Side Effects and Safety Considerations
NuBest Tall appears to be generally safe for most children when taken as directed. The most commonly reported issue is mild stomach discomfort, which tends to happen when capsules are taken on an empty stomach. The company recommends taking them after meals to avoid this.
The bigger concern isn’t acute side effects but rather what the supplement doesn’t disclose. Proprietary blends hide the individual ingredient amounts, so you can’t verify whether any single herb is present at a meaningful or potentially problematic dose. If your child has allergies, sensitivities, or takes other medications, the lack of transparency makes it harder to assess interactions. The product also contains bovine collagen, which is relevant for families avoiding animal products or with specific allergies.
Is It Worth the Money?
NuBest Tall is a legitimate product in the sense that it’s a real supplement sold by an established company with identifiable ingredients. It’s not a scam in the way that a completely fake product would be. But “legitimate product” and “product that delivers on its promises” are two different things.

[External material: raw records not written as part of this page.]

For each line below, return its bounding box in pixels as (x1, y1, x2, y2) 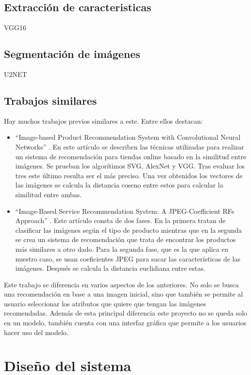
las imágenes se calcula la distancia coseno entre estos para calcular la (15, 180, 223, 190)
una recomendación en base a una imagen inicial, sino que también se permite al (4, 289, 243, 299)
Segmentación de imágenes (4, 46, 140, 61)
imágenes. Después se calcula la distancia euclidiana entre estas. (15, 263, 205, 273)
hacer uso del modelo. (4, 327, 68, 337)
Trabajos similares (4, 93, 97, 108)
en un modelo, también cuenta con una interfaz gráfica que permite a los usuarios (4, 318, 247, 328)
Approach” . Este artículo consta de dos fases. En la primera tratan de (15, 215, 226, 225)
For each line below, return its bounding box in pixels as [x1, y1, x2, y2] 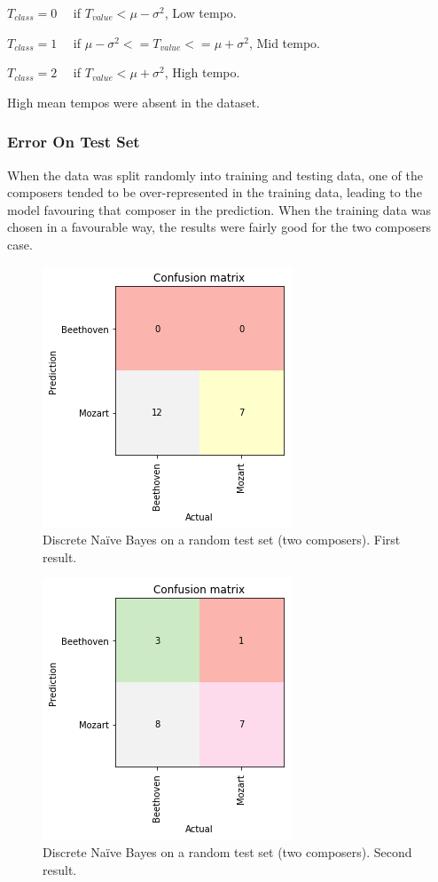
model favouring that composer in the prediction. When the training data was [7, 200, 431, 219]
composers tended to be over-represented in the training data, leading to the [7, 183, 422, 202]
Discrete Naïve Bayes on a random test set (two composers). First [43, 530, 401, 549]
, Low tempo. [164, 4, 237, 21]
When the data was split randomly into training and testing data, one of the [7, 165, 423, 184]
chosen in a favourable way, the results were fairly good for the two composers [7, 218, 432, 236]
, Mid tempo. [248, 33, 321, 52]
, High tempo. [164, 63, 240, 82]
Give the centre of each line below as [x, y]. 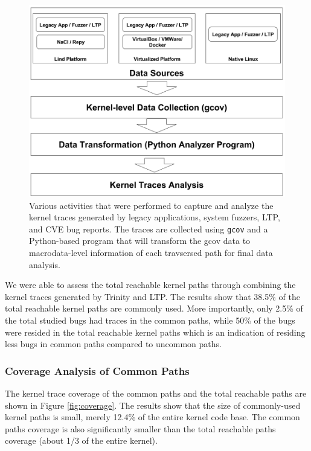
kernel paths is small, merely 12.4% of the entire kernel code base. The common [152, 417]
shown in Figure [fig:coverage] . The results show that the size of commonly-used [153, 405]
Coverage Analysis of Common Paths [97, 370]
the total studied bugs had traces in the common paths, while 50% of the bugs [150, 320]
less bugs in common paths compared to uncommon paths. [113, 344]
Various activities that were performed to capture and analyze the [151, 205]
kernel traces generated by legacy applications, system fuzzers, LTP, [155, 217]
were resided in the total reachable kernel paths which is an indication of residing [155, 332]
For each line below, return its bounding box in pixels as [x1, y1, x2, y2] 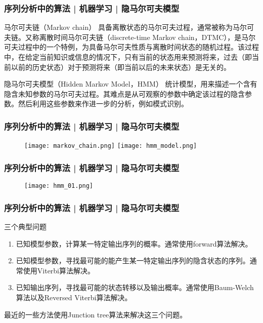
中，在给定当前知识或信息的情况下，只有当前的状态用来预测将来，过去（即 [4, 52, 252, 62]
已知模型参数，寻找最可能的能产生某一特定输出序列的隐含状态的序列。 [16, 255, 250, 266]
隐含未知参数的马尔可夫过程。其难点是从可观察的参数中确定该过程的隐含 [4, 88, 245, 99]
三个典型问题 [4, 221, 47, 231]
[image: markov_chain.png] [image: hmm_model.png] [24, 142, 197, 150]
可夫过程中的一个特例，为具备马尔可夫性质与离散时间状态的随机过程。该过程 [4, 42, 259, 52]
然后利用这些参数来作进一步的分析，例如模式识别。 [18, 98, 188, 109]
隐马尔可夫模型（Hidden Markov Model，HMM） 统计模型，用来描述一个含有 [4, 78, 257, 89]
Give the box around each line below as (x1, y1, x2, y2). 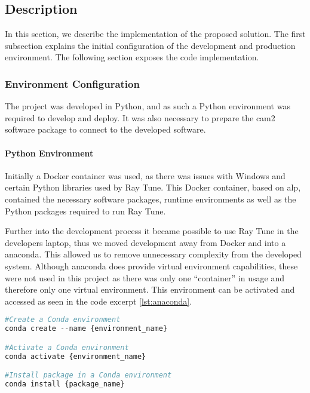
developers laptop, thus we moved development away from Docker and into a (5, 236, 286, 248)
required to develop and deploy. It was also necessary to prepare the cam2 (5, 111, 275, 124)
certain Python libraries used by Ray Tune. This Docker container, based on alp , (5, 181, 301, 194)
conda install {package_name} (5, 380, 125, 388)
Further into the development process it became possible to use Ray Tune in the (5, 225, 299, 237)
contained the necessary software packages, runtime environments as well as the (5, 192, 296, 205)
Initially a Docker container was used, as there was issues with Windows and (5, 169, 286, 182)
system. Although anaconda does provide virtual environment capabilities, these (5, 259, 298, 272)
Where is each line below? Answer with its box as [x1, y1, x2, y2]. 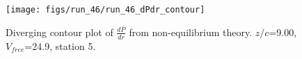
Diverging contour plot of [6, 24, 113, 39]
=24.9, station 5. [24, 38, 96, 53]
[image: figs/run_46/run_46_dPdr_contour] [6, 5, 205, 15]
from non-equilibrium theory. [129, 24, 253, 39]
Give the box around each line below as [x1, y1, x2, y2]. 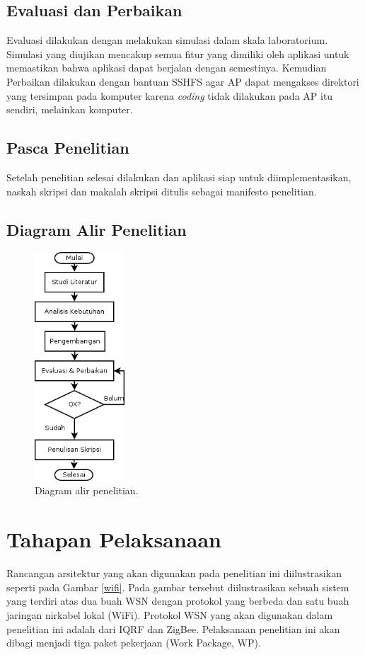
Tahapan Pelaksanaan [6, 525, 221, 554]
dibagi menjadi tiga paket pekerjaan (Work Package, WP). [6, 635, 261, 650]
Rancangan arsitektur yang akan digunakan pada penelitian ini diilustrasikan [6, 566, 342, 581]
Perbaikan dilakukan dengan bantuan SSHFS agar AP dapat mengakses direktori [6, 74, 359, 89]
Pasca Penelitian [6, 137, 129, 159]
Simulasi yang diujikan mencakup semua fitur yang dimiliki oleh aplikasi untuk [6, 46, 349, 61]
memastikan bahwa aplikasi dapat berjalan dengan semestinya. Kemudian [6, 60, 327, 75]
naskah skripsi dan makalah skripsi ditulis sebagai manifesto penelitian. [6, 183, 317, 198]
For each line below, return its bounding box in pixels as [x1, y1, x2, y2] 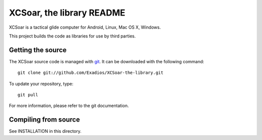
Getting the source [9, 46, 67, 54]
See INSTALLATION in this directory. [9, 128, 82, 134]
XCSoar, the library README [9, 7, 126, 18]
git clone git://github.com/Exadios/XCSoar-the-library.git [17, 70, 164, 75]
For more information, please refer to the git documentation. [9, 103, 129, 109]
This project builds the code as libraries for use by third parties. [9, 33, 136, 39]
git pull [17, 92, 38, 98]
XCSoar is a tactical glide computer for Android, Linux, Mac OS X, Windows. [9, 24, 161, 30]
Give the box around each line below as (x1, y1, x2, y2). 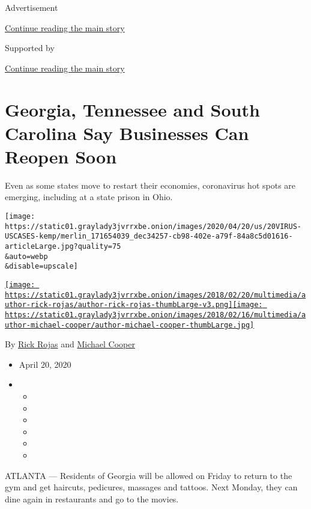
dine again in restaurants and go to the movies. (5, 492, 179, 505)
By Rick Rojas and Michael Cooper (5, 338, 135, 350)
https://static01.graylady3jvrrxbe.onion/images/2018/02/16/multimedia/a (5, 310, 306, 319)
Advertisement (5, 1, 58, 13)
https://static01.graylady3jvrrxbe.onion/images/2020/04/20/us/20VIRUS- (5, 222, 301, 231)
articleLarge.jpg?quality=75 (5, 242, 121, 251)
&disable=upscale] (5, 262, 78, 271)
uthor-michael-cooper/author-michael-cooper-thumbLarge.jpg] (5, 320, 255, 329)
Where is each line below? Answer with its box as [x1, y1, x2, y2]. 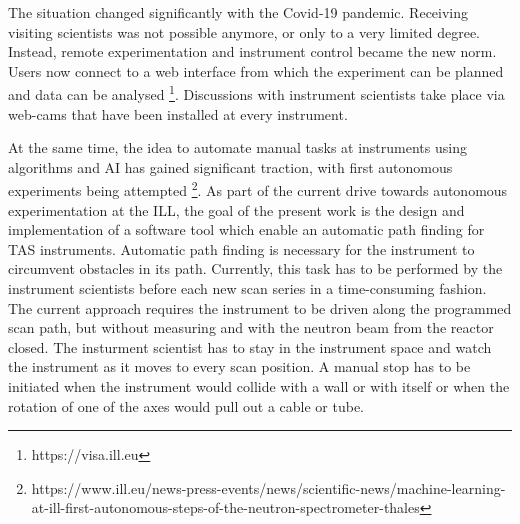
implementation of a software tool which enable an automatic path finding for [8, 219, 485, 240]
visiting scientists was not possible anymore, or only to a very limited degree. [8, 21, 480, 42]
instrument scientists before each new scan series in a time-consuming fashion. [8, 278, 487, 299]
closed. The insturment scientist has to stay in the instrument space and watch [8, 336, 492, 357]
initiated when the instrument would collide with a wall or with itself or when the [8, 376, 510, 396]
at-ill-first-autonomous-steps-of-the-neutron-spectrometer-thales [31, 497, 420, 518]
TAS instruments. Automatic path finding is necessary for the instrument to [8, 238, 475, 259]
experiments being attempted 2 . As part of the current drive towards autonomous [8, 177, 508, 201]
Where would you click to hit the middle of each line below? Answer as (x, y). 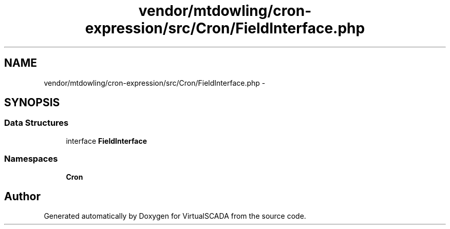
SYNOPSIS (32, 103)
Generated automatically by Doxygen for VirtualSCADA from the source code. (175, 216)
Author (22, 196)
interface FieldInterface (107, 141)
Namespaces (31, 159)
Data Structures (36, 123)
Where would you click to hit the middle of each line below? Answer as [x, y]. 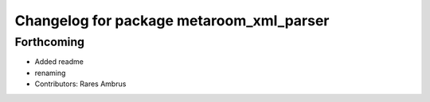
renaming [50, 73]
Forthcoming [50, 42]
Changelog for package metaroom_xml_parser [172, 21]
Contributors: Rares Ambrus [80, 84]
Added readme [59, 62]

The core nutrients (calcium, vitamin D3, vitamin K2) are available in any basic children’s multivitamin or through diet. The herbal blend is present at doses too small to confidently expect the effects seen in animal research. No independent human study has confirmed that this product increases height. And the biological reality of growth plate closure means the window for any supplement to matter is narrow and finite.
For a child who eats a reasonably balanced diet, the supplement is unlikely to provide anything they aren’t already getting. For a child with a genuine nutritional deficiency affecting growth, a pediatrician can identify the specific gap and recommend targeted supplementation at therapeutic doses, which would be more effective and more transparent than a proprietary blend.